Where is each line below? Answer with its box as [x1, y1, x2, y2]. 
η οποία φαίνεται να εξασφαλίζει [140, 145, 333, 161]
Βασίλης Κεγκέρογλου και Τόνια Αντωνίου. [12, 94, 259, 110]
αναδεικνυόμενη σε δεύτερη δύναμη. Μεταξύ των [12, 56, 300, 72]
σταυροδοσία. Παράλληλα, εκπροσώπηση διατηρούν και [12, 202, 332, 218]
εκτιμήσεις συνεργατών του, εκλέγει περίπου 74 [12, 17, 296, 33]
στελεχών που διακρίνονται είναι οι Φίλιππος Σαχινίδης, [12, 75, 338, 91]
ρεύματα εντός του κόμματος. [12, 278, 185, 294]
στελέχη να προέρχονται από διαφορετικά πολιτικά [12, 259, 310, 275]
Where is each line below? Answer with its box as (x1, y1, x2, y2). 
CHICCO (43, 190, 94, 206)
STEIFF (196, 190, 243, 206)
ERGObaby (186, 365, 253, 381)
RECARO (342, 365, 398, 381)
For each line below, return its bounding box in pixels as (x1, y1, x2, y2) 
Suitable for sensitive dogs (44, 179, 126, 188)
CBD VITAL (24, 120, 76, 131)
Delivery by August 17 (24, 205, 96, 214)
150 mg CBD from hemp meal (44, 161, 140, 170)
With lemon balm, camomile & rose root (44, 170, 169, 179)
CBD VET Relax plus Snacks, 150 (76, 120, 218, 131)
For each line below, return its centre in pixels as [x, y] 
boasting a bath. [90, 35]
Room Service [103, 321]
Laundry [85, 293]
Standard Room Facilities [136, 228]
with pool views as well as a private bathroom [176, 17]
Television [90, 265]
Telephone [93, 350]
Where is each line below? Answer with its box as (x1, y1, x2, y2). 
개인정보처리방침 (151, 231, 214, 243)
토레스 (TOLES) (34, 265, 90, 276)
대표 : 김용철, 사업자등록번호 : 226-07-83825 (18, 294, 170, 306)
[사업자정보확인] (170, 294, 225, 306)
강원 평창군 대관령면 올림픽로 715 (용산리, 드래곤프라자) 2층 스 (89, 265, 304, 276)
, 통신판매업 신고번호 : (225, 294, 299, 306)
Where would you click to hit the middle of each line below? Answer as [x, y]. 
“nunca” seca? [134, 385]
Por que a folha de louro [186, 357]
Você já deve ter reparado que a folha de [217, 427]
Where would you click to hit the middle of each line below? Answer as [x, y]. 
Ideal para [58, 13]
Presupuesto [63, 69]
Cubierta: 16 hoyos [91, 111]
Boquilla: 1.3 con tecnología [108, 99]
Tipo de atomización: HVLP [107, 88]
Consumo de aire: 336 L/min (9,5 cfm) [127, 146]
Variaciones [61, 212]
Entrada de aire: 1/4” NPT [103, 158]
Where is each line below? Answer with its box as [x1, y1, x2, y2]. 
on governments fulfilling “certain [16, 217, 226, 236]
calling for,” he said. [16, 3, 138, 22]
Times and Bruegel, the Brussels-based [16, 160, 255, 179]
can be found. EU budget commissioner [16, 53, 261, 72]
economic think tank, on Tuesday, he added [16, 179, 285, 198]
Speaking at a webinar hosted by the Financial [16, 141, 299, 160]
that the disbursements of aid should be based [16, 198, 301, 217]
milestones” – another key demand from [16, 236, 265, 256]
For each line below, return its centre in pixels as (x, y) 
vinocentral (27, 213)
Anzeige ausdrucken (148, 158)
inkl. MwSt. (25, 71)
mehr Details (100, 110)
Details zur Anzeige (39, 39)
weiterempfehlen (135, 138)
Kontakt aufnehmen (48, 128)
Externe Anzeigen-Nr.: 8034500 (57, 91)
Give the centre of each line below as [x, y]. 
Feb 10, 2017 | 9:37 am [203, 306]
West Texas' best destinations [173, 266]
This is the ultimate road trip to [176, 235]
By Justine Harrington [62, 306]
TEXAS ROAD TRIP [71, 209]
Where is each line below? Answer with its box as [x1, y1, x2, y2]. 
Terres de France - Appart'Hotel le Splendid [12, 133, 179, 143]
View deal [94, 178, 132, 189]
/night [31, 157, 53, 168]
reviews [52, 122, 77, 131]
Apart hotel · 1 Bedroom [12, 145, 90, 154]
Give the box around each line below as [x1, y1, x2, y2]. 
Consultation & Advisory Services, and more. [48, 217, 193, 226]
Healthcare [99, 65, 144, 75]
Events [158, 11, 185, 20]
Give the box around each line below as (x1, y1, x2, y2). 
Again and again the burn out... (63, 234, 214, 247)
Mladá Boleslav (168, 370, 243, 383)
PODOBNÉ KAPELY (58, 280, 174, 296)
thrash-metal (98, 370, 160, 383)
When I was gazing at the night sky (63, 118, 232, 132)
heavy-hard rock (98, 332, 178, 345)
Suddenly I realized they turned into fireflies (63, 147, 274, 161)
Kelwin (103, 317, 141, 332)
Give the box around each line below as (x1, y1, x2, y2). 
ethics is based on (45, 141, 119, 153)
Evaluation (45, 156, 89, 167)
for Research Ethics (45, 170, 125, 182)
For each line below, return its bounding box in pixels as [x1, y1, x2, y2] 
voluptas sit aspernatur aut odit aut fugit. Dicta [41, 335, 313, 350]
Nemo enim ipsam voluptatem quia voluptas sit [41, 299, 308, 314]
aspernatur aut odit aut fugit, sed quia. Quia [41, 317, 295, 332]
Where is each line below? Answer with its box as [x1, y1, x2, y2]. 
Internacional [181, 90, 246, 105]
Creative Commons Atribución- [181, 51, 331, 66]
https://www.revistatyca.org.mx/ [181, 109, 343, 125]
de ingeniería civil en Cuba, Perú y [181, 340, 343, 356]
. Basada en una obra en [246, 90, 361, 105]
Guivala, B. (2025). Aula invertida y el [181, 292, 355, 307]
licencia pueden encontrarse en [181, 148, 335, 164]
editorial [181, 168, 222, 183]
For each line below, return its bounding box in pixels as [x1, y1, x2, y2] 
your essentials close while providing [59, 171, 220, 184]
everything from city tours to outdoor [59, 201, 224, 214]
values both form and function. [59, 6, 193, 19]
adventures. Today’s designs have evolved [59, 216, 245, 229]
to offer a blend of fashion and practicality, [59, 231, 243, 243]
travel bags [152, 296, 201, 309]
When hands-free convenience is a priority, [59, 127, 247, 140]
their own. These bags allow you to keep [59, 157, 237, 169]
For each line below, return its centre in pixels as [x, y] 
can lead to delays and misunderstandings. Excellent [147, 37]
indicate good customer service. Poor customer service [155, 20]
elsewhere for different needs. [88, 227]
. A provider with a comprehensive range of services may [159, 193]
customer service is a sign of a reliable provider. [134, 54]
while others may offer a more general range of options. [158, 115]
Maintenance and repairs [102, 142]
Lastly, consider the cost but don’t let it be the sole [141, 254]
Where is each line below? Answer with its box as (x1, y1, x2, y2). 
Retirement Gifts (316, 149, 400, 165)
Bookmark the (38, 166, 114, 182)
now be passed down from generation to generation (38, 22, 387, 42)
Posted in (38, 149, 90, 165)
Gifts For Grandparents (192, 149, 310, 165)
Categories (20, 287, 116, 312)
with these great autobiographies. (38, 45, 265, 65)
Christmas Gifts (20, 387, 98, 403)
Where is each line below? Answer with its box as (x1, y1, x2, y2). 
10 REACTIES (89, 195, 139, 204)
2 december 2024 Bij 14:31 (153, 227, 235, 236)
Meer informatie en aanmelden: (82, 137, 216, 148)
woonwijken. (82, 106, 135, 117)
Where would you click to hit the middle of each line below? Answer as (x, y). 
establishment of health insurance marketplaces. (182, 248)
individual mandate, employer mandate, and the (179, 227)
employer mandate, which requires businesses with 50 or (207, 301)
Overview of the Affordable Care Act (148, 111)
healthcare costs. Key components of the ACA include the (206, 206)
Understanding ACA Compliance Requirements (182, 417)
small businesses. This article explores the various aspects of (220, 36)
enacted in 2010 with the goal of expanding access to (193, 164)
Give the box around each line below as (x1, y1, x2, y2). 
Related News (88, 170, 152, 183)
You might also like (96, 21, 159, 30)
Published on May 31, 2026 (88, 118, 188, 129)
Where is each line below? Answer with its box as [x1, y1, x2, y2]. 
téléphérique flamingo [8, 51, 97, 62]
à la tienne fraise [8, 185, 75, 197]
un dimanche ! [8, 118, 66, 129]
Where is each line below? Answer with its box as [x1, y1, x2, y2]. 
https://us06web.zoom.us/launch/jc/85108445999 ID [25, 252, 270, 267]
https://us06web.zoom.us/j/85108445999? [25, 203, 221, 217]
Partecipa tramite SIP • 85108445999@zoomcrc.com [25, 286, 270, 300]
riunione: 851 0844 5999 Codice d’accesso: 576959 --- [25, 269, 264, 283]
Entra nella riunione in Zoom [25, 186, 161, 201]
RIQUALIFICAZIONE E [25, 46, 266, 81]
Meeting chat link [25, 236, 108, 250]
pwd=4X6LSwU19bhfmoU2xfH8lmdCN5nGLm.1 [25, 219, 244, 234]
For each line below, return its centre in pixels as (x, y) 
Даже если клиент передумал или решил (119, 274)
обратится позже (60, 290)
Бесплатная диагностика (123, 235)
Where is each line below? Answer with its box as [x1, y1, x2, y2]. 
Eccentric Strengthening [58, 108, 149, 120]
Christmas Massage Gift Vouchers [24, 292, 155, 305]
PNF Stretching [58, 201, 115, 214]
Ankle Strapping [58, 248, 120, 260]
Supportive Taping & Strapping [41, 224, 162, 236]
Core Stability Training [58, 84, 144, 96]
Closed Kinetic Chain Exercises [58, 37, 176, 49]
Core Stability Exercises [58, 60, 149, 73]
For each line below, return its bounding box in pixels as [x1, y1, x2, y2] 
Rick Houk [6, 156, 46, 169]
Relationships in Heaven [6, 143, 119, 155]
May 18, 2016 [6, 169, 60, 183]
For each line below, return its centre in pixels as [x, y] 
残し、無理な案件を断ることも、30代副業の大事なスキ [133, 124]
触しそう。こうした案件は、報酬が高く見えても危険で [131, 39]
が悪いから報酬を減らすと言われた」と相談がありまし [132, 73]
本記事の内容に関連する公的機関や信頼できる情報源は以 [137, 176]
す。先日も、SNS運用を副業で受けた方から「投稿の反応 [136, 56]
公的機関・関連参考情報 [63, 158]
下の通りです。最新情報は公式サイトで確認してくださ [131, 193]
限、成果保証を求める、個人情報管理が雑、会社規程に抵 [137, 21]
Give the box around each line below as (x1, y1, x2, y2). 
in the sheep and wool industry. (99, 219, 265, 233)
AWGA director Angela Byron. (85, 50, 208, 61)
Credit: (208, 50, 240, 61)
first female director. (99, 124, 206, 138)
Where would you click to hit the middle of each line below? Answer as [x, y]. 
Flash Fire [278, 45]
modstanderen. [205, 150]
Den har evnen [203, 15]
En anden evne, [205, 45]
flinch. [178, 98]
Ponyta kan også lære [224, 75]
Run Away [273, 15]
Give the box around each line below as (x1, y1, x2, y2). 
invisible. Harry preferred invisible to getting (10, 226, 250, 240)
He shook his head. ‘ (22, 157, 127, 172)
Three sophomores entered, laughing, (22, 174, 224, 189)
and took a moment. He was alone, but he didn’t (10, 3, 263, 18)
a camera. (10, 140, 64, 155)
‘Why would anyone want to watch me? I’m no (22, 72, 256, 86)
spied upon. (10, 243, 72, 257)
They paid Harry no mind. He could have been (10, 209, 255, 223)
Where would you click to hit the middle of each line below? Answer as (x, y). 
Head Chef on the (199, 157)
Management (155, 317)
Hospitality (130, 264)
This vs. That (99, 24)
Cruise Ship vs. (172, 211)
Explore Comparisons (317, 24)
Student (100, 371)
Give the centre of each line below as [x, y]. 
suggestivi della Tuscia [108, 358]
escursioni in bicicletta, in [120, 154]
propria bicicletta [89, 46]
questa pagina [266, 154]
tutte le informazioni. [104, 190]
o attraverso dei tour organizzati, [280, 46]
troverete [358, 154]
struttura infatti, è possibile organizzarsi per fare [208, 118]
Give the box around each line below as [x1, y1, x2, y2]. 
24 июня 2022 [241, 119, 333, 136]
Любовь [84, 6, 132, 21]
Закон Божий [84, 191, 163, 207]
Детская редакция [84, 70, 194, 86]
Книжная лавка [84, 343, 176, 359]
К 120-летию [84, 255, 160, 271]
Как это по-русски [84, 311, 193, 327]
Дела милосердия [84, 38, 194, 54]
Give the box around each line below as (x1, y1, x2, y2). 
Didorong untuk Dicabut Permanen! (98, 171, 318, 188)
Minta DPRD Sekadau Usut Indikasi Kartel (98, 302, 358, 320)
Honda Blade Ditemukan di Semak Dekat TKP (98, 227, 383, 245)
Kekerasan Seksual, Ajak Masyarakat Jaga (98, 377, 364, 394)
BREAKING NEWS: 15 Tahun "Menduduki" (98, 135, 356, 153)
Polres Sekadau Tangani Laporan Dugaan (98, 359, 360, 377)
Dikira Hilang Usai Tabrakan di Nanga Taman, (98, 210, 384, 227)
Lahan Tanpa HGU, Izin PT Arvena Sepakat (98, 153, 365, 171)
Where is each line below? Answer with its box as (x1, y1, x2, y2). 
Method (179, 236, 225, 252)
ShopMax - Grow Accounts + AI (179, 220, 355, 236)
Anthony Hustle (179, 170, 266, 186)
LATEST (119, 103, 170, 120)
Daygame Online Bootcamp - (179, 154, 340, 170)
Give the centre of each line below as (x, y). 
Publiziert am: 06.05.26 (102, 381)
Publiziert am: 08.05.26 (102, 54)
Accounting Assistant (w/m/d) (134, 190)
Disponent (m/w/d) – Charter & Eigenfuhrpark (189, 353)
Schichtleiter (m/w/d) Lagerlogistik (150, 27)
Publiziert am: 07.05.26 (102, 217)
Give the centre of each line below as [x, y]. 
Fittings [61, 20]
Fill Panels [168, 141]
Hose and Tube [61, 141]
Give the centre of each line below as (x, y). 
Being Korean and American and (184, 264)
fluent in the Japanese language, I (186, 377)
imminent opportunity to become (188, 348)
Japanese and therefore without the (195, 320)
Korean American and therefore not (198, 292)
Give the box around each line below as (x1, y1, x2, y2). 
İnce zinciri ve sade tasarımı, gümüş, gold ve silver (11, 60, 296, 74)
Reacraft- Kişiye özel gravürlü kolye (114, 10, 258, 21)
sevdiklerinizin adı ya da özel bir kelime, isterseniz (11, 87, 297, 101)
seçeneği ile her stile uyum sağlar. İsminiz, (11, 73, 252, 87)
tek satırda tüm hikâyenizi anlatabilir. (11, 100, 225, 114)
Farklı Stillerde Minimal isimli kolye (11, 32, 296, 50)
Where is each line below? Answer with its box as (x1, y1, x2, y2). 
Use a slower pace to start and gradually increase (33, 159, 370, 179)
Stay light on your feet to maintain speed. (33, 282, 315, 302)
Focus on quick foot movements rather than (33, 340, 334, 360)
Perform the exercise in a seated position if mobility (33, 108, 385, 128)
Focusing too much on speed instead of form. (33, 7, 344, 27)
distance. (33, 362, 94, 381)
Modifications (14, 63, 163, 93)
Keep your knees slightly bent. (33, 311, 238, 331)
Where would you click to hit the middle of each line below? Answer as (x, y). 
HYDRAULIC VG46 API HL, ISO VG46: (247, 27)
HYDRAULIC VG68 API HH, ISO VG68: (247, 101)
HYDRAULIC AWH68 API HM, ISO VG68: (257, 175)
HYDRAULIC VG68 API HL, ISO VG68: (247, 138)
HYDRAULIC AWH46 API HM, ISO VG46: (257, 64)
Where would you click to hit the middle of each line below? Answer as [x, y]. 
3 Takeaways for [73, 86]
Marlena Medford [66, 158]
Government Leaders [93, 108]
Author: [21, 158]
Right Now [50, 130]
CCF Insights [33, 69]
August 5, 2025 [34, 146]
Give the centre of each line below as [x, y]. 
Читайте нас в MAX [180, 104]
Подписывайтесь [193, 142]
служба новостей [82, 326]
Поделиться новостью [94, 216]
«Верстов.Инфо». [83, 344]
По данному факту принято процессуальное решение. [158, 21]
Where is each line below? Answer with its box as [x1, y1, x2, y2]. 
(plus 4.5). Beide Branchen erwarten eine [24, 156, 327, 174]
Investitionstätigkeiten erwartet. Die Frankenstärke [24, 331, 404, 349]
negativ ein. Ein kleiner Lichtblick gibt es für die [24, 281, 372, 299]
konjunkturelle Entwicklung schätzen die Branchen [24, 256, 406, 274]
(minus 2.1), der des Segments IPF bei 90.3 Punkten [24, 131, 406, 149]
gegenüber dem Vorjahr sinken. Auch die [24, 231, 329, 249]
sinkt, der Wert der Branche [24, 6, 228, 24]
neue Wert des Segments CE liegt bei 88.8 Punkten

→ **Work request**: Reproduce, word for word and in full, only the lines above that start at the line with "By Justine Harrington [62, 306]" and run through the line with "Kelwin (103, 317, 141, 332)", both ends included.

→ **Output of the task**:
By Justine Harrington [62, 306]
TEXAS ROAD TRIP [71, 209]
Where is each line below? Answer with its box as [x1, y1, x2, y2]. 
Terres de France - Appart'Hotel le Splendid [12, 133, 179, 143]
View deal [94, 178, 132, 189]
/night [31, 157, 53, 168]
reviews [52, 122, 77, 131]
Apart hotel · 1 Bedroom [12, 145, 90, 154]
Give the box around each line below as [x1, y1, x2, y2]. 
Consultation & Advisory Services, and more. [48, 217, 193, 226]
Healthcare [99, 65, 144, 75]
Events [158, 11, 185, 20]
Give the box around each line below as (x1, y1, x2, y2). 
Again and again the burn out... (63, 234, 214, 247)
Mladá Boleslav (168, 370, 243, 383)
PODOBNÉ KAPELY (58, 280, 174, 296)
thrash-metal (98, 370, 160, 383)
When I was gazing at the night sky (63, 118, 232, 132)
heavy-hard rock (98, 332, 178, 345)
Suddenly I realized they turned into fireflies (63, 147, 274, 161)
Kelwin (103, 317, 141, 332)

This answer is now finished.